Consider the example of a fish pond. Let us say that there is a pond with 25 fish in it, and five people fishing from it. We will presume that the fish in the pond can reproduce 20% of their population every week. In the course of the first week, these original 25 would reproduce five more fish. If each person were to take five of the fish at the beginning of that week, 20 of the 25 would be gone, and the five that were left could only reproduce one more fish in that week. There would only be six in the pool for the people to share during the next week. If, instead, each person harvested only one fish a week, the five would have 52 fish apiece over the course of a year. In addition, they would still have the original 25 in the pond.

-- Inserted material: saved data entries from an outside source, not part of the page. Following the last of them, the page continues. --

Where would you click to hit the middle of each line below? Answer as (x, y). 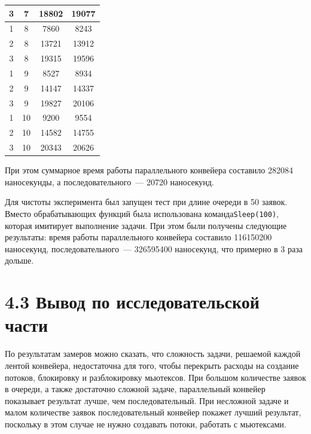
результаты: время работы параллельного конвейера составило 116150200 (138, 237)
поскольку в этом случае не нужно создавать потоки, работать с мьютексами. (146, 424)
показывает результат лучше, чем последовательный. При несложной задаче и (147, 400)
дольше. (19, 260)
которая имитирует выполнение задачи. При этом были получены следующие (146, 225)
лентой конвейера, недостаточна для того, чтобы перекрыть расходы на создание (152, 365)
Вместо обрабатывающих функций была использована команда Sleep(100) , (142, 213)
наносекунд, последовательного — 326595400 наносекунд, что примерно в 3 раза (154, 248)
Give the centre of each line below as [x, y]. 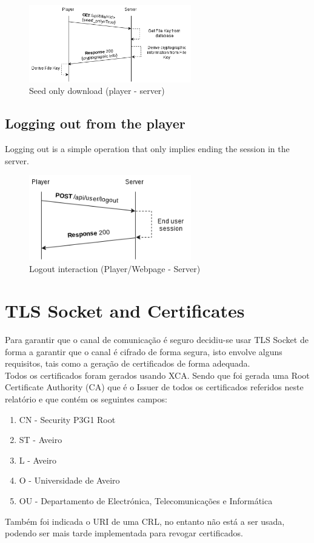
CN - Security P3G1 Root [67, 419]
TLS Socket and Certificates [125, 311]
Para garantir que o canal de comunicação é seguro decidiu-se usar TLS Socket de [157, 339]
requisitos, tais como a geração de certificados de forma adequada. [128, 363]
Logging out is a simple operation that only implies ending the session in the [147, 149]
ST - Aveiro [41, 440]
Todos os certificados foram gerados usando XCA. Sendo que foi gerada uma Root [157, 375]
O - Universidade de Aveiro [69, 480]
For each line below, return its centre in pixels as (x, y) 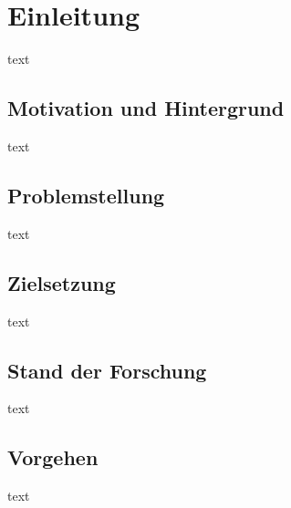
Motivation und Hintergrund (146, 108)
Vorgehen (53, 457)
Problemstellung (86, 195)
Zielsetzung (62, 282)
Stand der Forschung (107, 370)
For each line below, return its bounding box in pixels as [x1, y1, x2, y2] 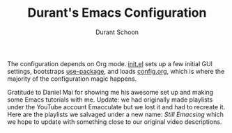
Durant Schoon [95, 28, 139, 36]
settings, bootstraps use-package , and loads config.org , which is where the [7, 67, 225, 75]
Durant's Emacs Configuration [27, 5, 207, 21]
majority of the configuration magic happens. [7, 75, 137, 83]
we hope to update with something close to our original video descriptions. [7, 117, 222, 126]
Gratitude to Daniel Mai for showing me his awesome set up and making [7, 88, 214, 96]
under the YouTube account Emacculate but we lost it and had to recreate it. [7, 102, 226, 111]
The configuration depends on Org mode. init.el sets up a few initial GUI [7, 59, 213, 68]
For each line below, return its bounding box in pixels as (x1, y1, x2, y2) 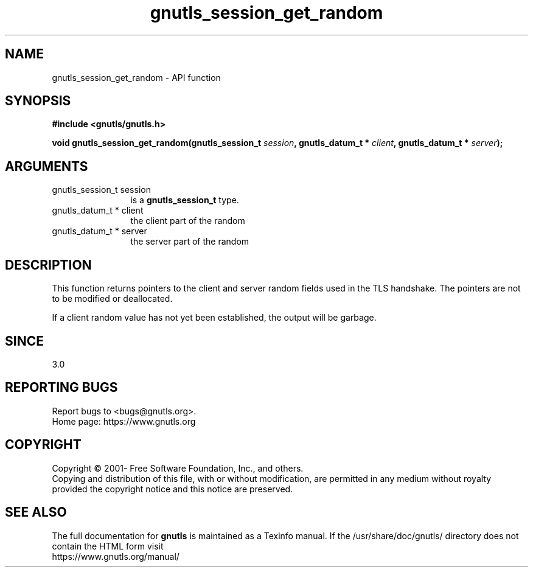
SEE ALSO (5, 504, 67, 520)
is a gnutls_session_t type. (130, 195, 239, 206)
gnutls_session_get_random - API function (52, 72, 221, 83)
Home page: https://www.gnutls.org (52, 416, 196, 427)
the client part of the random (130, 215, 245, 226)
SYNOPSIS (5, 93, 71, 109)
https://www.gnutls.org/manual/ (52, 551, 179, 562)
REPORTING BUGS (5, 380, 118, 396)

In game theory language, the defecting choice is known as the “dominant strategy” (Dawes, 1980). Game theory suggests that all players will choose the dominant strategy and the result will be a state of equilibrium. However, because the dominant strategy produces less preferred outcomes, it is known to be a deficient outcome. Dawes (1980), therefore, defined a social dilemma as one in which all players have a dominant strategy that results in a deficient equilibrium. Although there are other types, [1] we limit our discussion to two types of social dilemmas: public goods and resource. We turn to each of them next.

 

Public Goods Dilemmas

 

An example of a public good is a public television station. Public television stations receive most of their funding from private donors (Komorita & Parks, 1996); viewer contribution, therefore, is essential to the continued existence of such stations. Two factors contribute to the fact that a public good presents individuals with a social dilemma (Komorita & Parks, 1996). First, no matter how many individuals use them, public goods cannot be used up. Consequently, no matter how many viewers tune in to watch public television programming, it will not run out. Second, non-contributors cannot be excluded. Once a public television station begins to transmit programming, it cannot prevent non-contributors from also watching. This presents a social dilemma for the viewers of this programming. Because they cannot be excluded from the use of this “good,” it is, in game theoretic terms, rational for them to not contribute and yet continue to enjoy the programming. However, the situation creates a conflict between individual and collective rationality. Although one person’s decision to not contribute does not have a significant impact on the quality or quantity of programming that is broadcast, if too many acted in this way, the television station would not have the funds to continue broadcasting and would eventually have to shut down. Although in the short term all non-paying viewers would have benefited, everyone would suffer in the end.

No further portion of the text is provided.